> **What to do**:
This task calls for copying every line in the data below that contains the word "from".
BEGIN Data excerpts
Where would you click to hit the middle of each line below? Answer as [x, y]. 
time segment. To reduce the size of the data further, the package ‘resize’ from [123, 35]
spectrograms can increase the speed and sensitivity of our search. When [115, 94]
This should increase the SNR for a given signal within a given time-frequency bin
END Data excerpts
BEGIN Data excerpts
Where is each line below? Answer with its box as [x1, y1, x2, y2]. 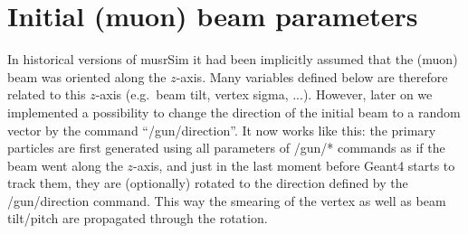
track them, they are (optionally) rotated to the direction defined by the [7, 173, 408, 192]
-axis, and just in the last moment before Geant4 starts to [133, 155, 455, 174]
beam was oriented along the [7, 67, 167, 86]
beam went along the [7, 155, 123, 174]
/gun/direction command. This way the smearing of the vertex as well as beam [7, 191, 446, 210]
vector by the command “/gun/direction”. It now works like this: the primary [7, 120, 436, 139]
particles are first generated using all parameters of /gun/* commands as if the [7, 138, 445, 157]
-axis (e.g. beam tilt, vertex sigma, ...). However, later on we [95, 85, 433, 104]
END Data excerpts
BEGIN Data excerpts
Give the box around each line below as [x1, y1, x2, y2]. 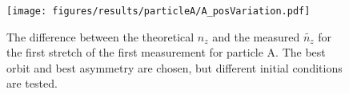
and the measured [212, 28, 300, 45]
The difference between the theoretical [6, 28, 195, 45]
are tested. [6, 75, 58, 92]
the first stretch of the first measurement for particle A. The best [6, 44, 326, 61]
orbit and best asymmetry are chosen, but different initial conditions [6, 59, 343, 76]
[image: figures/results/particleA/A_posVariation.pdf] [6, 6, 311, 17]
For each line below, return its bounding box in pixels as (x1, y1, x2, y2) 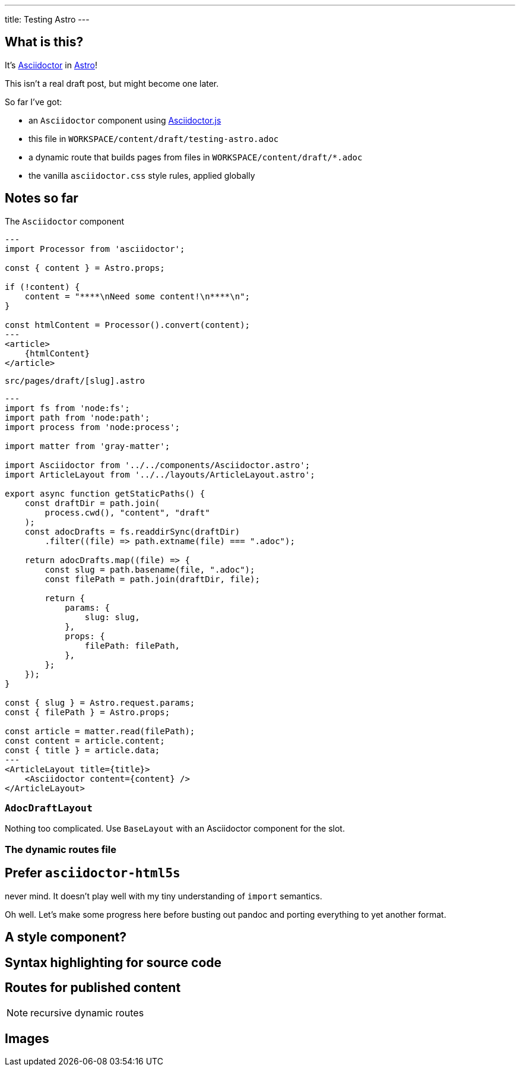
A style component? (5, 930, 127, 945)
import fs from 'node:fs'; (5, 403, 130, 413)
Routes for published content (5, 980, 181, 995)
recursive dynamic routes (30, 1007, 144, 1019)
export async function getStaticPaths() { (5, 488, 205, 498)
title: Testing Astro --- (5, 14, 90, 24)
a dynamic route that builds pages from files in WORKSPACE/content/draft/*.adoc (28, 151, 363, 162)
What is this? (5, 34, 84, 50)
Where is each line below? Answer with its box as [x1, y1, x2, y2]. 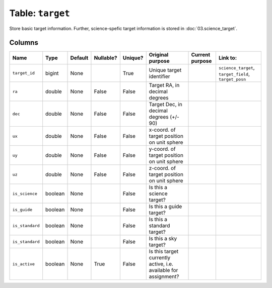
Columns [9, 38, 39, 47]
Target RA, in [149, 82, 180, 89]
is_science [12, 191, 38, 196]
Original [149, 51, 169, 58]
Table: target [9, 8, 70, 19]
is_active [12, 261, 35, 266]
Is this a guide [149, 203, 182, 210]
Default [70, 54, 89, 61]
END Data excerpts
> **Output of the task**:
time segment. To reduce the size of the data further, the package ‘resize’ from [123, 35]
import fs from 'node:fs'; (5, 403, 130, 413)
a dynamic route that builds pages from files in WORKSPACE/content/draft/*.adoc (28, 151, 363, 162)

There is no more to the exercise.